Fukuma M, Hiraoka Y, Sakurai H, Fukasawa T
Division of Chemotherapy, Keio University School of Medicine, Tokyo, Japan.
Yeast. 1994 Mar;10(3):319-31. doi: 10.1002/yea.320100305.
We have developed a procedure to purify nucleosomal assembly-competent histones as a mixture of H2A, H2B, H3 and H4 from isolated nuclei of the yeast Saccharomyces cerevisiae with a purity of 70-80%. The mixture contained each of the histone subunits approximately at the equi-molar ratio. Plasmid pBR322 DNA was assembled into nucleosomes with the purified yeast histones in the presence of nucleoplasmin from unfertilized eggs of the frog Xenopus laevis. The efficiency of assembly of yeast histones was comparable to that of core histones purified from HeLa cells. The length of DNA fragment wrapping around a core histone particle and the molar ratio of histone components in an assembled nucleosome particle were estimated to be 150 +/- 10 bp long and H2A:H2B:H3:H4 = 1.0:0.9:0:9:1.0, respectively.

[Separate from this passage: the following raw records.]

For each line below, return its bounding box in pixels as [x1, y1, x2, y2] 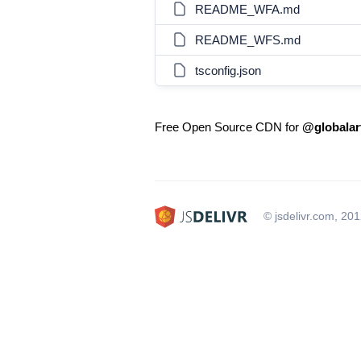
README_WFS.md [195, 33, 301, 47]
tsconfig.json [195, 64, 261, 77]
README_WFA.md [195, 2, 300, 16]
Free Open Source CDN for [155, 120, 302, 134]
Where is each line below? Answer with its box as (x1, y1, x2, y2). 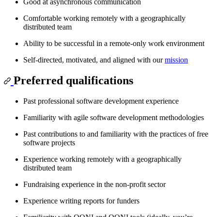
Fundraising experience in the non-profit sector (23, 180, 166, 189)
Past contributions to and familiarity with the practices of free (23, 130, 208, 139)
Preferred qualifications (14, 74, 133, 87)
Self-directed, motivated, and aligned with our (23, 56, 165, 64)
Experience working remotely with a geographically (23, 155, 182, 164)
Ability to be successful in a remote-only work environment (23, 39, 204, 48)
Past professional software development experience (23, 97, 179, 106)
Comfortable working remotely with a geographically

我们已开发出一种程序,可从酿酒酵母的分离细胞核中纯化出具有核小体组装能力的组蛋白,其为H2A、H2B、H3和H4的混合物,纯度达70 - 80%。该混合物中每个组蛋白亚基的含量大致为等摩尔比。在存在来自非洲爪蟾未受精卵的核质蛋白的情况下,将质粒pBR322 DNA与纯化的酵母组蛋白组装成核小体。酵母组蛋白的组装效率与从HeLa细胞纯化的核心组蛋白相当。包裹在核心组蛋白颗粒周围的DNA片段长度以及组装的核小体颗粒中组蛋白成分的摩尔比估计分别为150 +/- 10 bp长和H2A:H2B:H3:H4 = 1.0:0.9:0.9:1.0。